(Data entries)
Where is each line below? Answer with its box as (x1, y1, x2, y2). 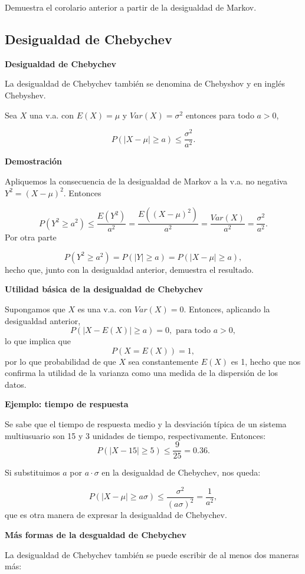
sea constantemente (128, 355, 199, 367)
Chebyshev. (5, 88, 46, 101)
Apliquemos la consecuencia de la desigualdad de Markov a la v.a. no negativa (5, 174, 287, 187)
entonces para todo (185, 108, 254, 121)
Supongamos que (5, 302, 65, 315)
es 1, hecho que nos (231, 355, 301, 367)
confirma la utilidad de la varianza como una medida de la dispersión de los (5, 367, 278, 379)
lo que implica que (5, 335, 71, 347)
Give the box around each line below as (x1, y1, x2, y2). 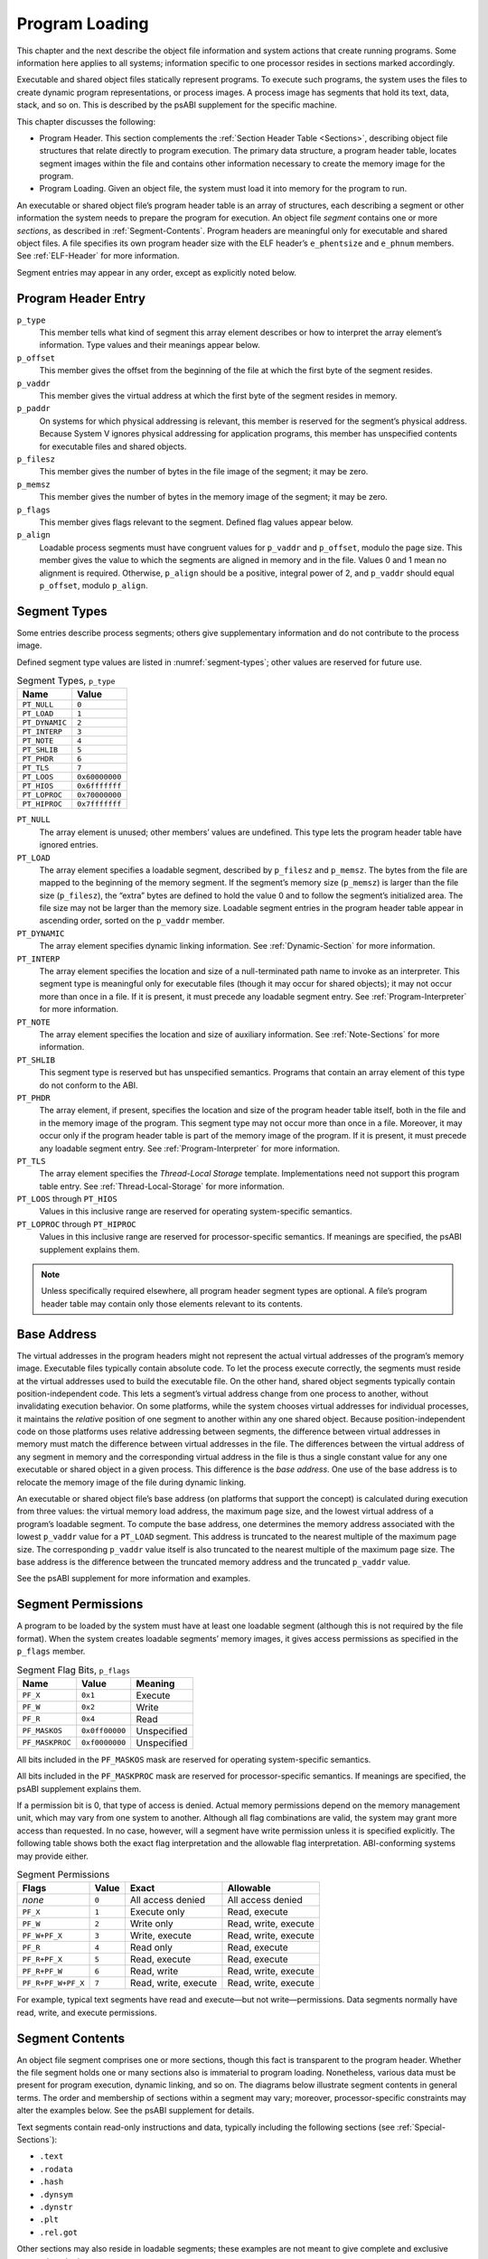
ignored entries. (39, 839, 99, 850)
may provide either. (16, 1851, 89, 1861)
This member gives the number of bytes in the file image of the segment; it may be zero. (39, 466, 369, 477)
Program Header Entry (16, 290, 146, 306)
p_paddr (16, 403, 52, 414)
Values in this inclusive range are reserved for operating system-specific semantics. (39, 1206, 352, 1217)
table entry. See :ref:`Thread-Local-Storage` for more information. (39, 1180, 285, 1192)
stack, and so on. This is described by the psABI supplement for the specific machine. (16, 99, 338, 110)
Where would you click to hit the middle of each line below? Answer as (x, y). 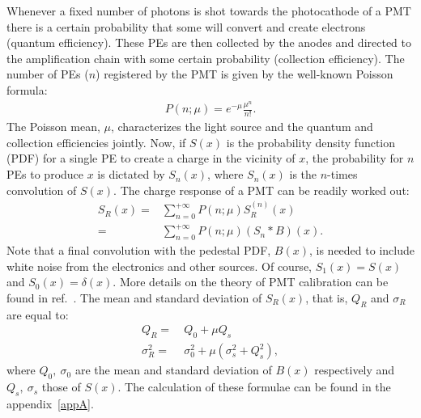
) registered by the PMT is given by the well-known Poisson (245, 74)
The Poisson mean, (53, 127)
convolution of (42, 190)
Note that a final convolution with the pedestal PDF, (139, 250)
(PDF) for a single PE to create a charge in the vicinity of (151, 158)
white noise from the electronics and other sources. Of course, (159, 266)
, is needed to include (361, 250)
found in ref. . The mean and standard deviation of (134, 298)
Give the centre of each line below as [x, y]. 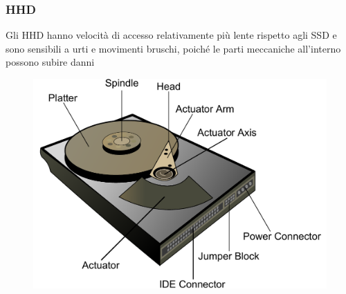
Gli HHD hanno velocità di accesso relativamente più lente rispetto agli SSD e [171, 35]
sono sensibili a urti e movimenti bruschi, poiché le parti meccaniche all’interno [173, 48]
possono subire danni [50, 62]
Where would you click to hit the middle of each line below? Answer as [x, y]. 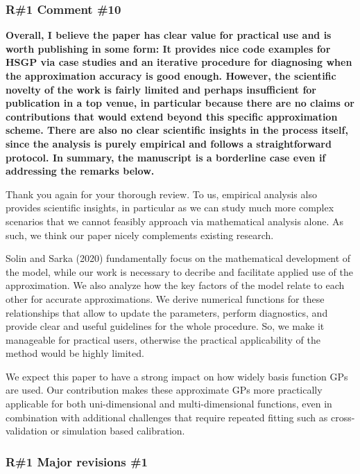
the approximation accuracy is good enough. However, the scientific [171, 76]
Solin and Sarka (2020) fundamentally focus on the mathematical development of [178, 258]
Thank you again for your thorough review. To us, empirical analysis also [161, 194]
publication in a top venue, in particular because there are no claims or [180, 103]
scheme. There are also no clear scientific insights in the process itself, [177, 130]
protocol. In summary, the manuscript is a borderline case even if [166, 157]
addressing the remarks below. [80, 171]
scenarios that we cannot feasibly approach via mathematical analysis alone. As [175, 221]
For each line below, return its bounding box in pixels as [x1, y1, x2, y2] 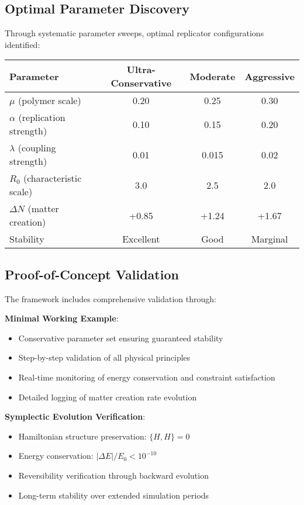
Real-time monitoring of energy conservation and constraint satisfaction [18, 371, 275, 383]
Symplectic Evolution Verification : [5, 410, 146, 423]
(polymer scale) [18, 94, 81, 108]
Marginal [251, 232, 288, 246]
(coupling [18, 141, 56, 155]
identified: [5, 38, 40, 50]
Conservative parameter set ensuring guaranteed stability [18, 331, 223, 344]
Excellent [122, 232, 160, 246]
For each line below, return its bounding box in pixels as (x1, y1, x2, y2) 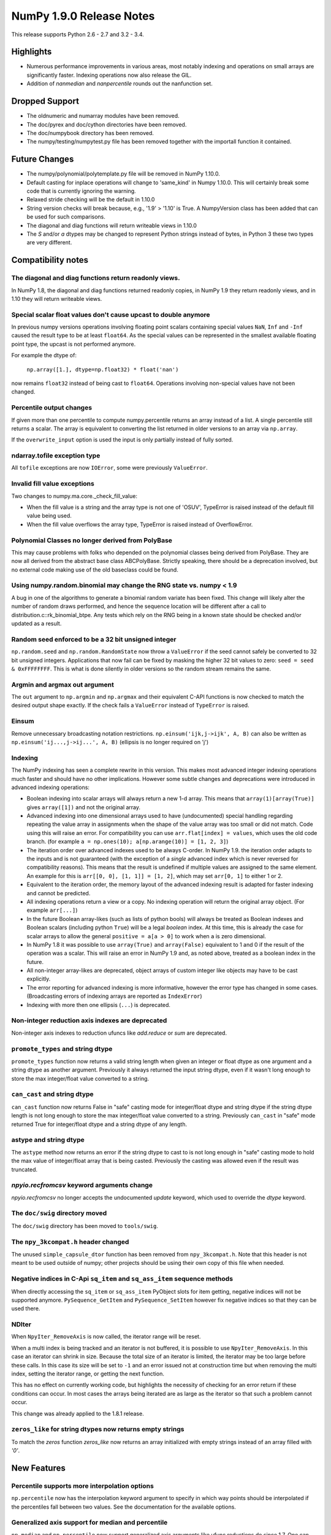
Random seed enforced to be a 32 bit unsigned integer (11, 635, 177, 643)
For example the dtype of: (11, 352, 77, 359)
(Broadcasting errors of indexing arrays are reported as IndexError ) (26, 992, 202, 1000)
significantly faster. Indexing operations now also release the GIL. (26, 71, 192, 79)
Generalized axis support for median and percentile (11, 1518, 168, 1527)
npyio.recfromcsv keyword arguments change (11, 1181, 153, 1189)
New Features (11, 1463, 66, 1473)
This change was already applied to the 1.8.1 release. (11, 1410, 144, 1417)
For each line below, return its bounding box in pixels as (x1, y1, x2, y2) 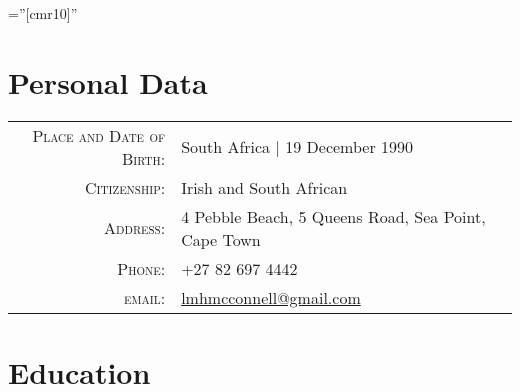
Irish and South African (181, 175, 348, 199)
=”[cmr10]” (8, 3, 78, 23)
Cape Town (181, 227, 261, 251)
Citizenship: (84, 175, 166, 199)
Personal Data (8, 61, 208, 102)
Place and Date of (32, 123, 166, 147)
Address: (104, 216, 166, 240)
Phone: (117, 256, 166, 280)

■ Action item ■
Beginning at the line above that contains "protocol. In summary, the", repeat each line exactly through the one that contains "y1, x2, y2]", and leave out the pictures.

■ Finished task ■
protocol. In summary, the manuscript is a borderline case even if [166, 157]
addressing the remarks below. [80, 171]
scenarios that we cannot feasibly approach via mathematical analysis alone. As [175, 221]
For each line below, return its bounding box in pixels as [x1, y1, x2, y2] 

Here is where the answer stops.